Chris Angelico writes:
No, the third should crap out with a syntax error on the colon, see [1], which does not allow a port spec at all, and RFC 3986, which doesn't allow colon in the host name ([1] references RFC 3986 for the syntax of the host name). Specifying the host to a "file:" URI gives locally-defined behavior (eg, a Windows share), but in the most recent attempt to deal with exactly these issues[1], it is legal. The correct syntaxes per [1] and RFC 3986 are 4) Path("file:///http://www.example.com") 5) Path("file://localhost/http://www.example.com") 6) Path("file://[127.0.0.1]/http://www.example.com") 7) Path("file://[::1]/http://www.example.com") As far as I can tell the colon in "http:" is RFC 3986-legal, since it has no URI syntactic meaning in the path component. This isn't as easy as it looks (which is why people are trying to delegate it to something they think of as "simple"). There's an additional problem with trying to cram URIs and Path together, which is that in a file system, "/a/b/symlink/../c" may refer to any file system object depending on symlink's target which is unknown, while as an URI path it refers to whatever "/a/b/c" refers to, and nothing else. (This is the semantic glitch I was thinking of earlier.) This means that URIs can be canonicalized syntactically, while doing so with file system paths is risky.

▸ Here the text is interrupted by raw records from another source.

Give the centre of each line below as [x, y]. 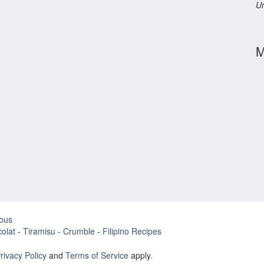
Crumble [79, 231]
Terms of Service [97, 255]
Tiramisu [39, 231]
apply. [141, 255]
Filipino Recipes [132, 231]
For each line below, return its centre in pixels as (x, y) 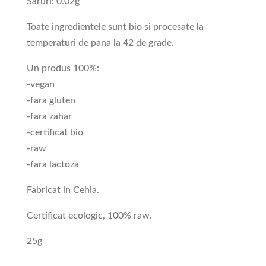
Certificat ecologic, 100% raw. (89, 215)
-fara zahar (49, 116)
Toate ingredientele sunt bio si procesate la (115, 26)
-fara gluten (51, 100)
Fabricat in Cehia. (63, 190)
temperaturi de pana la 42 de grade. (100, 42)
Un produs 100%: (63, 68)
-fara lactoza (53, 164)
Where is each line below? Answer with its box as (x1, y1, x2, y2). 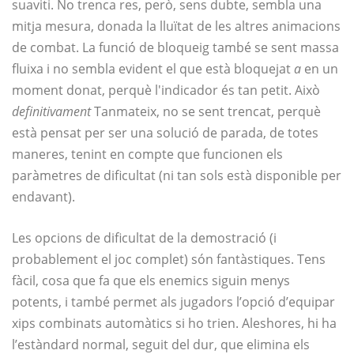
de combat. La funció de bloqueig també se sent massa (12, 39, 339, 57)
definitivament (12, 103, 94, 121)
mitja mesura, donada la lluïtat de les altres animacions (12, 17, 341, 36)
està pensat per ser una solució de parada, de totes (12, 124, 318, 142)
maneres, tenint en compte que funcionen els (12, 145, 283, 164)
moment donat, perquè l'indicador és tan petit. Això (12, 81, 320, 100)
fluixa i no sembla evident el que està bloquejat (12, 60, 294, 78)
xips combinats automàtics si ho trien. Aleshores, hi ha (12, 314, 337, 333)
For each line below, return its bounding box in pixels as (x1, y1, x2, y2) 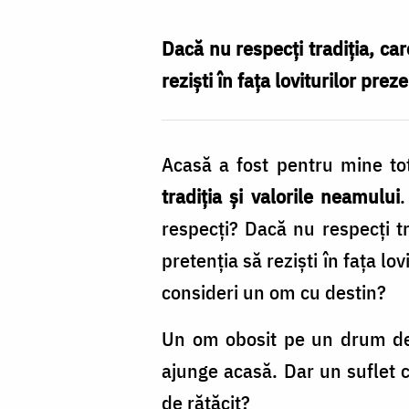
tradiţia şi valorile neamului (162, 183, 400, 210)
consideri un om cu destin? (162, 278, 386, 306)
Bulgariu (37, 2, 108, 29)
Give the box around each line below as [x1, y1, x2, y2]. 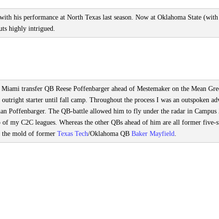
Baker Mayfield [131, 130, 175, 138]
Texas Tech [57, 130, 88, 138]
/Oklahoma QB [88, 130, 131, 138]
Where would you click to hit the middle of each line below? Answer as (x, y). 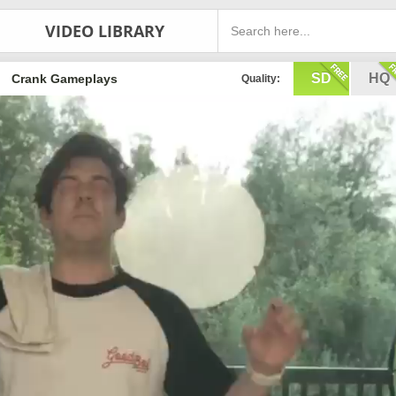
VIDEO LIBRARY (104, 30)
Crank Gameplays (64, 79)
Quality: (261, 79)

Footnotes: [1] https://tools.ietf.org/html/draft-ietf-appsawg-file-scheme-06

On Wed, Mar 30, 2016 at 3:06 PM, Stephen J. Turnbull <stephen@xemacs.org> wrote:
Oops, my bad - I forgot about the third slash. It comes to the same thing, though; for most paths, you can deduce that a prefix "http://" implies that it's not a file path, and for the rare case when you do mean that, you can explicitly adorn it. (This is a good reminder that code and specs should not be created by one person firing off an email. This needs someone - preferably multiple people - checking the appropriate specs. Get it right, folks, don't trust me!)
Or there are two operations: canonicalizing by components, and rendering a "true path", which requires file system access (stat every component). ChrisA

Chris Angelico writes:
On Wed, Mar 30, 2016 at 3:06 PM, Stephen J. Turnbull <stephen@xemacs.org> wrote:
That's not to my taste because while you do need to make that choice for filesystem paths, it's always safe (in the sense of "you're buggy, not me!") to canonicalize a URI. Also, RFC 3896 explicitly refuses to require URIs to make any physical sense, while it's an error for a filesystem path to refer to a non-existent object. In other words, URIs are abstract syntax to which you can assign whatever semantics you want (as long as they are compatible with the syntax), while filesystem paths are actual paths in a graph that is instantiated in hardware storage. I suspect you won't have a problem with that distinction, but ISTM that it's the exact opposite of the way the "let's derive Path from str" (or from "BaseString" or whatever) crowd want to think (filesystem paths are a subset of strings).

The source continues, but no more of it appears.